3. **End-to-end scenarios**
- Provide scripted examples demonstrating template selection, customization, batch execution, and output retrieval.
---
## 9. Documentation & Onboarding
1. **Developer documentation**
- Expand `docs/` with architecture overviews, configuration guides, workflow JSON expectations, and instructions for adding new templates.
- Document naming conventions and best practices, referencing ComfyUI’s API documentation when relevant.
2. **User guides**
- Provide walkthroughs for common tasks (listing workflows, tweaking prompts/models, executing batches).
- Include troubleshooting tips for missing assets or API connection issues.
3. **Examples**
- Supply sample workflows in `/workflows` with descriptive metadata.
- Add example MCP tool invocations demonstrating real-time update flows and batch execution.
---
## 10. Future Enhancements & Roadmap
- **Dynamic node discovery**: Automatically ingest installed custom nodes from ComfyUI and extend the normalization registry without manual coding.
- **Workflow diff visualization**: Generate visual or textual representations of workflow changes to aid understanding.
- **Persistent sessions**: Remember user preferences and previous modifications across conversations.
- **Advanced batching**: Offer grid or prompt-matrix style executions with automatic result collation.
---
## Open Question Responses
1. **Real-time conversational updates**: Support real-time streaming of execution progress and allow incremental adjustments during a session.
2. **Workflow labeling**: Follow ComfyUI’s existing metadata conventions and consult official documentation for node labels; provide gentle guidance but avoid rigid new standards unless needed.

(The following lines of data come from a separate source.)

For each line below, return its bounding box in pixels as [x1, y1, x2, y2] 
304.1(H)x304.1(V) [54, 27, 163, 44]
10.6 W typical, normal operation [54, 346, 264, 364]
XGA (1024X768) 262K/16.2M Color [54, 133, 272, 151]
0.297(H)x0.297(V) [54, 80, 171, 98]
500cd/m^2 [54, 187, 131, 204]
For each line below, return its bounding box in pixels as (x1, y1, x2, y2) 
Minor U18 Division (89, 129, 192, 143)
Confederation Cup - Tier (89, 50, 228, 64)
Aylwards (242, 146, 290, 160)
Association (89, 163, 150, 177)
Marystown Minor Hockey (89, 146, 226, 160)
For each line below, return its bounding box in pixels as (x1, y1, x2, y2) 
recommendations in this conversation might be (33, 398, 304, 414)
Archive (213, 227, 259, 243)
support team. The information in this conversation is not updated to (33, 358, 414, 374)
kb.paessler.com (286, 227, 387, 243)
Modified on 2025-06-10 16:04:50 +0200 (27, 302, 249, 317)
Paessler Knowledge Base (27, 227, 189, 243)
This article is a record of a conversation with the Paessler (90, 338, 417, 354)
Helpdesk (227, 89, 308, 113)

3. **Authentication**: Default to local, no-auth operation but expose configuration options for base URL and optional API key/token.

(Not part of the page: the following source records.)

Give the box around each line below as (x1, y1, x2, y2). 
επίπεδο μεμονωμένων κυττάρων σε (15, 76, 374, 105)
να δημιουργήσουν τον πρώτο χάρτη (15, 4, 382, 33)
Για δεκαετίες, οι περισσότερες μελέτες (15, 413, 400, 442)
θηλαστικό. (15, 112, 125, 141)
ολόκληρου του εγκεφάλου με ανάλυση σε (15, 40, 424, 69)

4. **Batch and multi-stage workflows**: Ensure the system handles chained models and multi-stage pipelines, offering batched execution capabilities when required.
---
## Next Steps Checklist
- [ ] Scaffold the Python package and configuration system.
- [ ] Implement workflow discovery and semantic indexing.
- [ ] Build the mutation API with support for multi-stage workflows.
- [ ] Develop the ComfyUI client with streaming updates and preview handling.
- [ ] Expose MCP tools and JSON schemas for LLM interaction.
- [ ] Implement asset management, validation, and optional authentication.
- [ ] Establish testing suites (unit, integration, end-to-end).
- [ ] Produce user and developer documentation.